This is not to say, however, that the issuance of the mayor's permit is mandatory once it is shown that
the FDA has licensed the operation of the applicant drug store. This is not a necessary consequence. For
while it may appear that the applicant has complied with the pertinent national laws and policies, this
fact alone will not signify compliance with the particular conditions laid down by the local authorities like
zoning, building, health, sanitation, and safety regulations, and other municipal ordinances enacted
under the general welfare clause. This compliance still has to be ascertained by the mayor if the permit is
to be issued by his office. Should he find that the local requirements have not been observed, the mayor
must then, in the exercise of his own authority under the charter, refuse to grant the permit sought. The
indefinite suspension of the mayor's permit for Olongapo City Drug Store was based on the transfer
thereof to the site of the San Sebastian Drug Store as approved by the FDA but without permission from
the petitioner. On this matter, the Court believes that the final decision rested with the mayor. The
condition violated related more to the location in Olongapo City of business establishments in general
than to the regulation of drug stores in particular. It therefore came under the petitioner's jurisdiction.
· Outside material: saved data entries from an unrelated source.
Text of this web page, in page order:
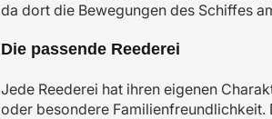
da dort die Bewegungen des Schiffes
Die passende Reederei
Jede Reederei hat ihren eigenen
oder besondere Familienfreundlichkeit.
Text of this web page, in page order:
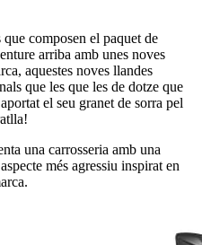
composen el paquet de
arriba amb unes noves
aquestes noves llandes
que les que les de dotze que
el seu granet de sorra pel
una carrosseria amb una
més agressiu inspirat en
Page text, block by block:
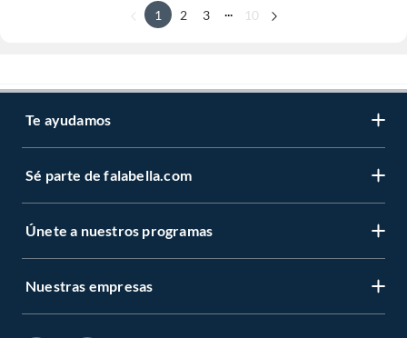
1 2 3 ... 10
Te ayudamos
Sé parte de falabella.com
Únete a nuestros programas
Nuestras empresas
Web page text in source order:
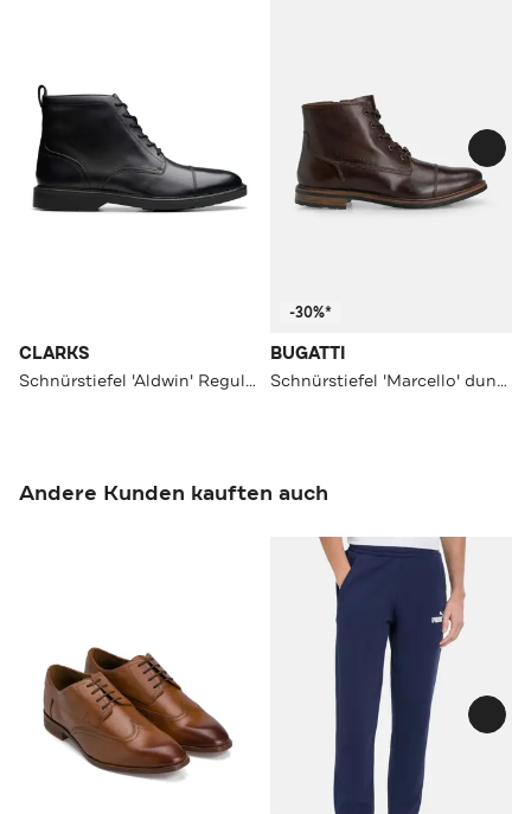
CLARKS
Schnürstiefel 'Aldwin' Regular Fit
-30%*
BUGATTI
Schnürstiefel 'Marcello' dunkelbraun
Andere Kunden kauften auch
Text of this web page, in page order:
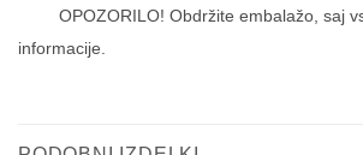
OPOZORILO! Obdržite embalažo, saj
informacije.

The FDA would have the right to disapprove the site of the drug store only if it would impair the health or
other interests of the customers in contravention of the national laws or policies, as where the drug store
is located in an unsanitary site. But the local executive would have reason to object to the location, even
if approved by the FDA, where it does not conform to, say, a zoning ordinance intended to promote the
comfort and convenience of the city residents.
. The permit clearly allowed the drug store to operate in the address given and not elsewhere. No
hearing was necessary because the transfer without the mayor's permission is not disputed and was in
fact impliedly admitted by the private respondent.
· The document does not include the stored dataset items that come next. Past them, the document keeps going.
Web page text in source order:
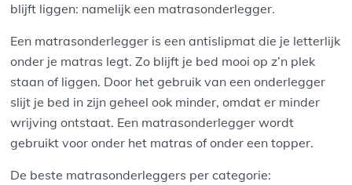
blijft liggen: namelijk een matrasonderlegger.
Een matrasonderlegger is een antislipmat die je letterlijk
onder je matras legt. Zo blijft je bed mooi op z’n plek
staan of liggen. Door het gebruik van een onderlegger
slijt je bed in zijn geheel ook minder, omdat er minder
wrijving ontstaat. Een matrasonderlegger wordt
gebruikt voor onder het matras of onder een topper.
De beste matrasonderleggers per categorie:
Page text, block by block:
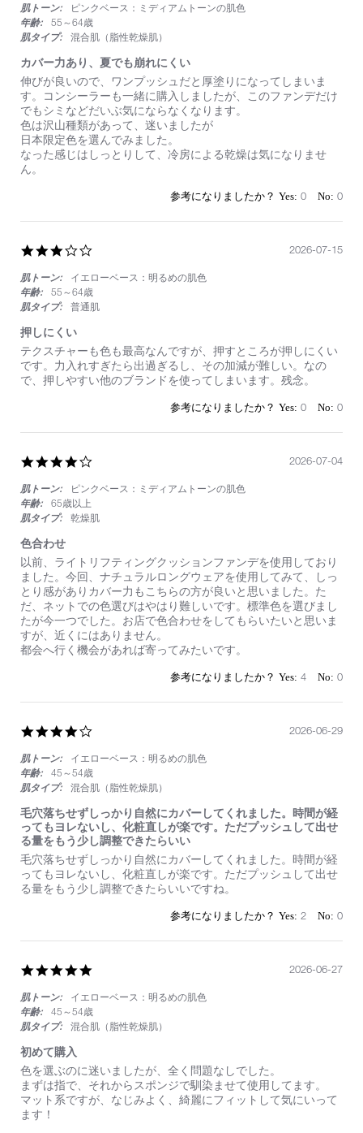
rating
肌トーン:
ピンクベース：ミディアムトーンの肌色
年齢:
55～64歳
肌タイプ:
混合肌（脂性乾燥肌）
カバー力あり、夏でも崩れにくい
Review
by
on
31
Jul
2026
review
stating
カ
バ
ー
力
あ
り、
も
れ
に
く
い
伸びが良いので、ワンプッシュだと厚塗りになってしまいま
す。コンシーラーも一緒に購入しましたが、このファンデだけ
でもシミなどだいぶ気にならなくなります。
色は沢山種類があって、迷いましたが
日本限定色を選んでみました。
なった感じはしっとりして、冷房による乾燥は気になりませ
ん。
0 0
rating
肌トーン:
イエローベース：明るめの肌色
年齢:
55～64歳
肌タイプ:
普通肌
押しにくい
Review
by
on
review
stating
押
い
テクスチャーも色も最高なんですが、押すところが押しにくい
です。力入れすぎたら出過ぎるし、その加減が難しい。なの
で、押しやすい他のブランドを使ってしまいます。残念。
2026-07-15
0 0
rating
肌トーン:
ピンクベース：ミディアムトーンの肌色
年齢:
65歳以上
肌タイプ:
乾燥肌
色合わせ
Review
by
on
4
Jul
2026
review
stating
色
合
わ
せ
以前、ライトリフティングクッションファンデを使用しており
ました。今回、ナチュラルロングウェアを使用してみて、しっ
とり感がありカバー力もこちらの方が良いと思いました。た
だ、ネットでの色選びはやはり難しいです。標準色を選びまし
たが今一つでした。お店で色合わせをしてもらいたいと思いま
すが、近くにはありません。
都会へ行く機会があれば寄ってみたいです。
2026-07-04
4 0
rating
肌トーン:
イエローベース：明るめの肌色
年齢:
45～54歳
肌タイプ:
混合肌（脂性乾燥肌）
毛穴落ちせずしっかり自然にカバーしてくれました。時間が経
ってもヨレないし、化粧直しが楽です。ただプッシュして出せ
る量をもう少し調整できたらいい
Review
by
on
review
stating
毛
せ
し
か
り
自
に
カ
バ
ー
し
て
毛穴落ちせずしっかり自然にカバーしてくれました。時間が経
ってもヨレないし、化粧直しが楽です。ただプッシュして出せ
る量をもう少し調整できたらいいですね。
2026-06-29
2 0
rating
肌トーン:
イエローベース：明るめの肌色
年齢:
45～54歳
肌タイプ:
混合肌（脂性乾燥肌）
初めて購入
Review
by
on
27
Jun
review
stating
初
め
て
色を選ぶのに迷いましたが、全く問題なしでした。
まずは指で、それからスポンジで馴染ませて使用してます。
マット系ですが、なじみよく、綺麗にフィットして気にいって
ます！
2026-06-27

Mayor's Permit No. 1954 could also have been validly suspended for the same reason (as the sites of the
two drug stores were exchanged without amendment of their respective permits) were it not for the fact
that such permit was revoked by the petitioner on the more serious ground of violation of the Pharmacy
Law and the Dangerous Drugs Act of 1972.
6. ACEBEDO OPTICAL COMPANY VS CA “Business Permit vs. License to practice”
Distinction must be made between the grant of a license or permit to do business and the issuance of a
license to engage in the practice of a particular profession. The first is usually granted by the local
authorities and the second is issued by the Board or Commission tasked to regulate the particular
profession. A business permit authorizes the person, natural or otherwise, to engage in business or some
form of commercial activity. A professional license, on the other hand, is the grant of authority to a
natural person to engage in the practice or exercise of his or her profession.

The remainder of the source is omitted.